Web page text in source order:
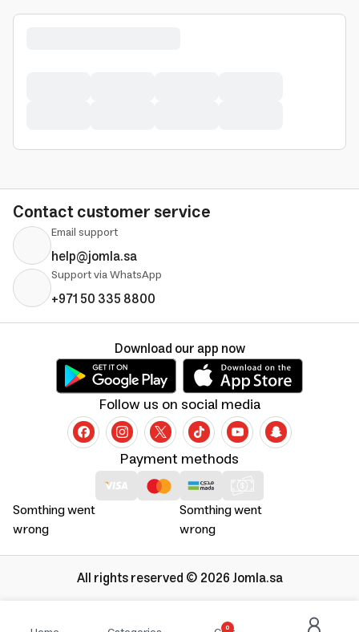
0
Contact customer service
Email support
help@jomla.sa
Support via WhatsApp
+971 50 335 8800
Somthing went
wrong
Somthing went
wrong
Payment methods
Follow us on social media
Download our app now
All rights reserved © 2026 Jomla.sa
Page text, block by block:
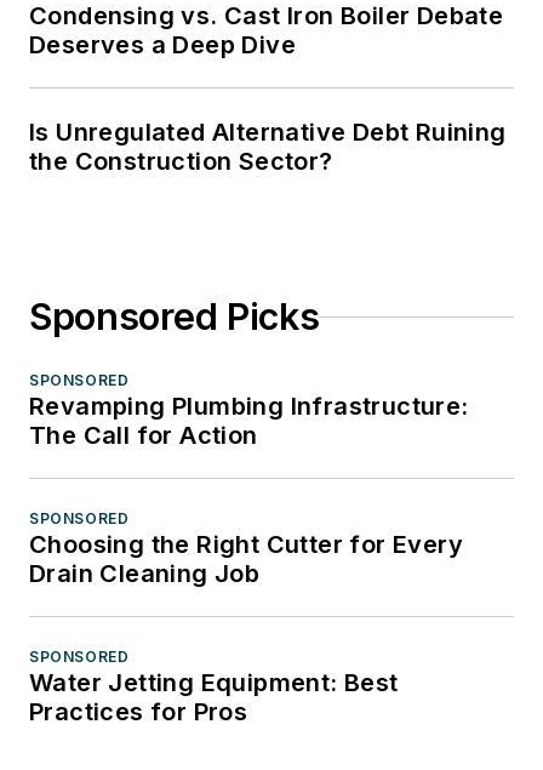
Condensing vs. Cast Iron Boiler Debate
Deserves a Deep Dive
Is Unregulated Alternative Debt Ruining
the Construction Sector?
Sponsored Picks
SPONSORED
Revamping Plumbing Infrastructure:
The Call for Action
SPONSORED
Choosing the Right Cutter for Every
Drain Cleaning Job
SPONSORED
Water Jetting Equipment: Best
Practices for Pros
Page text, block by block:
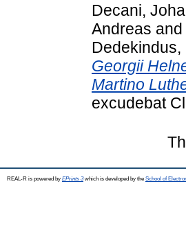
Decani,
Andreas and
Dedekindus,
Georgii
Martino
excudebat
REAL-R is powered by EPrints 3which is developed by the School of
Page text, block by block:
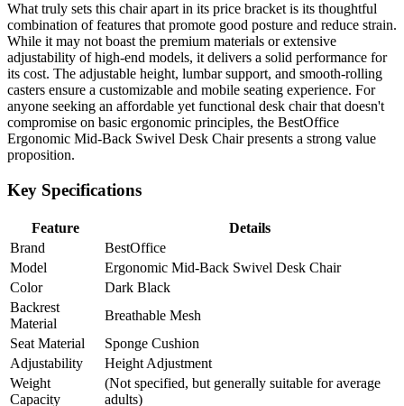
What truly sets this chair apart in its price bracket is its thoughtful
combination of features that promote good posture and reduce strain.
While it may not boast the premium materials or extensive
adjustability of high-end models, it delivers a solid performance for
its cost. The adjustable height, lumbar support, and smooth-rolling
casters ensure a customizable and mobile seating experience. For
anyone seeking an affordable yet functional desk chair that doesn't
compromise on basic ergonomic principles, the BestOffice
Ergonomic Mid-Back Swivel Desk Chair presents a strong value
proposition.
Key Specifications
Feature
Details
Brand
BestOffice
Model
Ergonomic Mid-Back Swivel Desk Chair
Color
Dark Black
Backrest
Material
Breathable Mesh
Seat Material
Sponge Cushion
Adjustability
Height Adjustment
Weight
Capacity
(Not specified, but generally suitable for average
adults)
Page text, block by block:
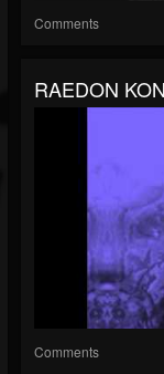
Comments
RAEDON
Comments
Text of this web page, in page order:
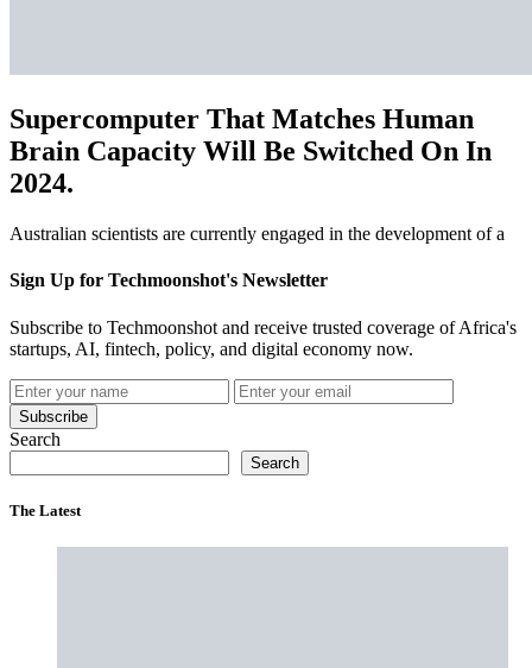
Supercomputer That Matches Human
Brain Capacity Will Be Switched On In
2024.
Australian scientists are currently engaged in the development of a
Sign Up for Techmoonshot's Newsletter
Subscribe to Techmoonshot and receive trusted coverage of Africa's
startups, AI, fintech, policy, and digital economy now.
Subscribe
Search
Search
The Latest
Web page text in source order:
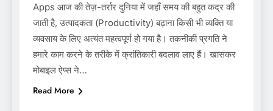
Apps आज की तेज़-तर्रार दुनिया में जहाँ समय की बहुत कद्र की
जाती है, उत्पादकता (Productivity) बढ़ाना किसी भी व्यक्ति या
व्यवसाय के लिए अत्यंत महत्वपूर्ण हो गया है। तकनीकी प्रगति ने
हमारे काम करने के तरीके में क्रांतिकारी बदलाव लाए हैं। खासकर
मोबाइल ऐप्स ने…
Read More
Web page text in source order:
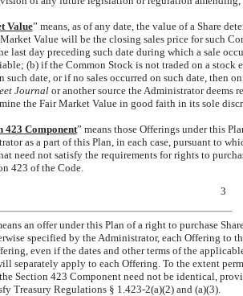
Value” means, as of any date, the value of a Share
Value will be the closing sales price for such
last day preceding such date during which a sale
(b) if the Common Stock is not traded on a
such date, or if no sales occurred on such date, then
Journalor another source the Administrator deems
the Fair Market Value in good faith in its sole
423 Component” means those Offerings under this
as a part of this Plan, in each case, pursuant to
need not satisfy the requirements for rights to
423 of the Code.
3
an offer under this Plan of a right to purchase
specified by the Administrator, each Offering to
even if the dates and other terms of the
separately apply to each Offering. To the extent
Section 423 Component need not be identical,
Treasury Regulations § 1.423-2(a)(2) and (a)(3).
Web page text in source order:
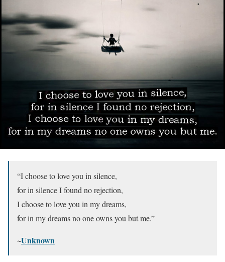
“I choose to love you in silence,
for in silence I found no rejection,
I choose to love you in my dreams,
for in my dreams no one owns you but me.”
~Unknown
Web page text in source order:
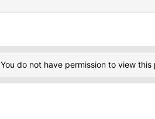
You do not have permission to view this
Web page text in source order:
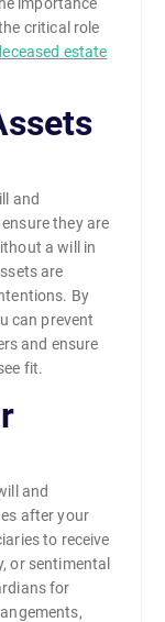
critical role
estate
and
they are
a will in
are
By
can prevent
and ensure
fit.
and
after your
to receive
or sentimental
for
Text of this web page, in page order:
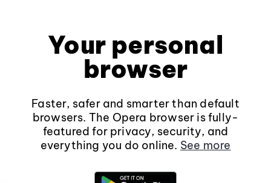
Your personal
browser
Faster, safer and smarter than default
browsers. The Opera browser is fully-
featured for privacy, security, and
everything you do online. See more
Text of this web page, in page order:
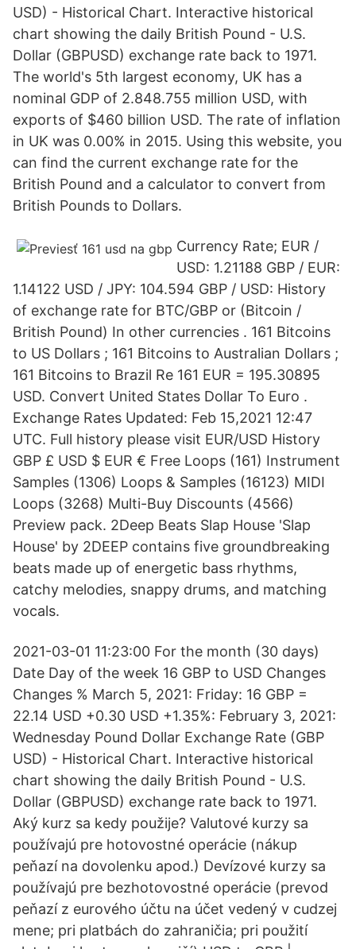
USD) - Historical Chart. Interactive historical
chart showing the daily British Pound - U.S.
Dollar (GBPUSD) exchange rate back to 1971.
The world's 5th largest economy, UK has a
nominal GDP of 2.848.755 million USD, with
exports of $460 billion USD. The rate of inflation
in UK was 0.00% in 2015. Using this website, you
can find the current exchange rate for the
British Pound and a calculator to convert from
British Pounds to Dollars.
Currency Rate; EUR /
USD: 1.21188 GBP / EUR:
1.14122 USD / JPY: 104.594 GBP / USD: History
of exchange rate for BTC/GBP or (Bitcoin /
British Pound) In other currencies . 161 Bitcoins
to US Dollars ; 161 Bitcoins to Australian Dollars ;
161 Bitcoins to Brazil Re 161 EUR = 195.30895
USD. Convert United States Dollar To Euro .
Exchange Rates Updated: Feb 15,2021 12:47
UTC. Full history please visit EUR/USD History
GBP £ USD $ EUR € Free Loops (161) Instrument
Samples (1306) Loops & Samples (16123) MIDI
Loops (3268) Multi-Buy Discounts (4566)
Preview pack. 2Deep Beats Slap House 'Slap
House' by 2DEEP contains five groundbreaking
beats made up of energetic bass rhythms,
catchy melodies, snappy drums, and matching
vocals.
2021-03-01 11:23:00 For the month (30 days)
Date Day of the week 16 GBP to USD Changes
Changes % March 5, 2021: Friday: 16 GBP =
22.14 USD +0.30 USD +1.35%: February 3, 2021:
Wednesday Pound Dollar Exchange Rate (GBP
USD) - Historical Chart. Interactive historical
chart showing the daily British Pound - U.S.
Dollar (GBPUSD) exchange rate back to 1971.
Aký kurz sa kedy použije? Valutové kurzy sa
používajú pre hotovostné operácie (nákup
peňazí na dovolenku apod.) Devízové kurzy sa
používajú pre bezhotovostné operácie (prevod
peňazí z eurového účtu na účet vedený v cudzej
mene; pri platbách do zahraničia; pri použití
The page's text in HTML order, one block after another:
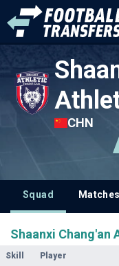
CHN
Squad Matches
Shaanxi Chang'an
Skill Player
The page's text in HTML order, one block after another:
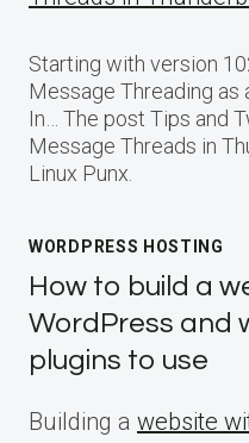
Starting with version
Message Threading as
In… The post Tips and
Message Threads in
Linux Punx.
WORDPRESS HOSTING
How to build a
WordPress and
plugins to use
Building a website
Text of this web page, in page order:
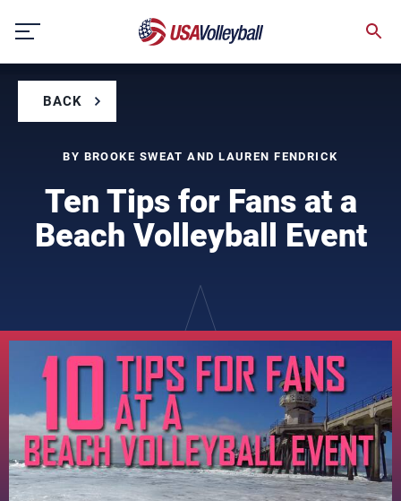
content
BACK
BY BROOKE SWEAT AND LAUREN FENDRICK
Ten Tips for Fans at a
Beach Volleyball Event
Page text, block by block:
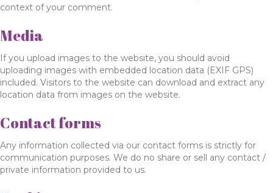
context of your comment.
Media
If you upload images to the website, you should avoid
uploading images with embedded location data (EXIF GPS)
included. Visitors to the website can download and extract any
location data from images on the website.
Contact forms
Any information collected via our contact forms is strictly for
communication purposes. We do no share or sell any contact /
private information provided to us.
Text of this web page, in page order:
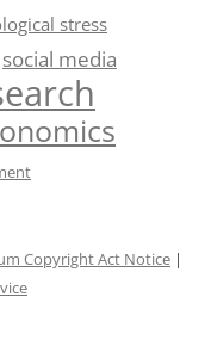
stress
social media
Copyright Act Notice |
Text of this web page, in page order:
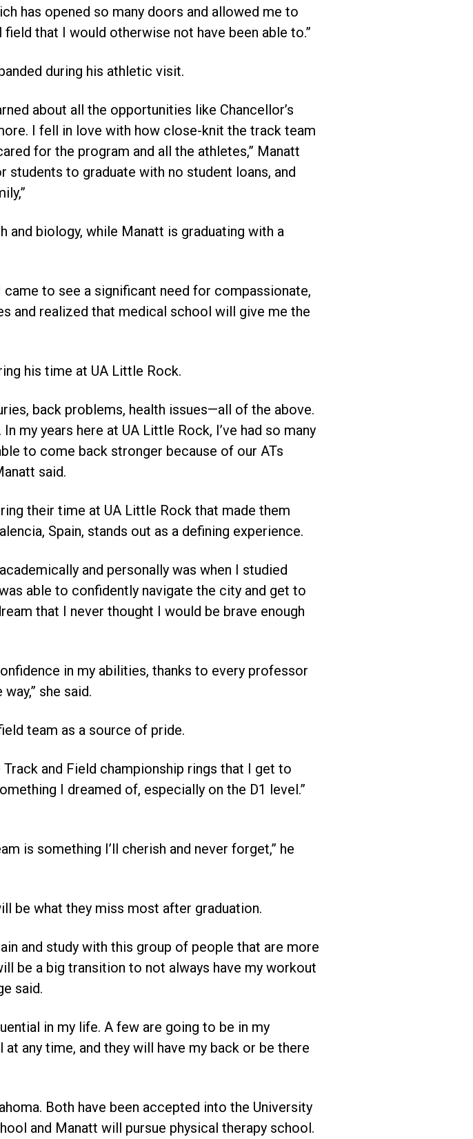
has opened so many doors and allowed me to
that I would otherwise not have been able to.”
during his athletic visit.
about all the opportunities like Chancellor’s
I fell in love with how close-knit the track team
for the program and all the athletes,” Manatt
students to graduate with no student loans, and
and biology, while Manatt is graduating with a
to see a significant need for compassionate,
and realized that medical school will give me the
his time at UA Little Rock.
back problems, health issues—all of the above.
my years here at UA Little Rock, I’ve had so many
to come back stronger because of our ATs
said.
their time at UA Little Rock that made them
Spain, stands out as a defining experience.
and personally was when I studied
able to confidently navigate the city and get to
that I never thought I would be brave enough
in my abilities, thanks to every professor
she said.
team as a source of pride.
and Field championship rings that I get to
I dreamed of, especially on the D1 level.”
is something I’ll cherish and never forget,” he
be what they miss most after graduation.
and study with this group of people that are more
be a big transition to not always have my workout
said.
in my life. A few are going to be in my
any time, and they will have my back or be there
Both have been accepted into the University
and Manatt will pursue physical therapy school.
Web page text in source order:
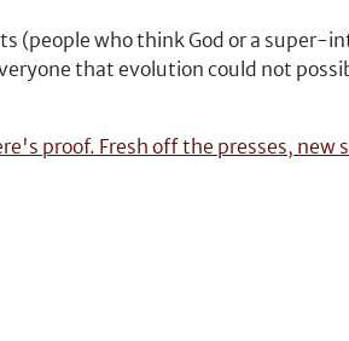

[Activity] Report each line of the material in which the string "kurzy" occurs.

[Task answer]
Aký kurz sa kedy použije? Valutové kurzy sa
peňazí na dovolenku apod.) Devízové kurzy sa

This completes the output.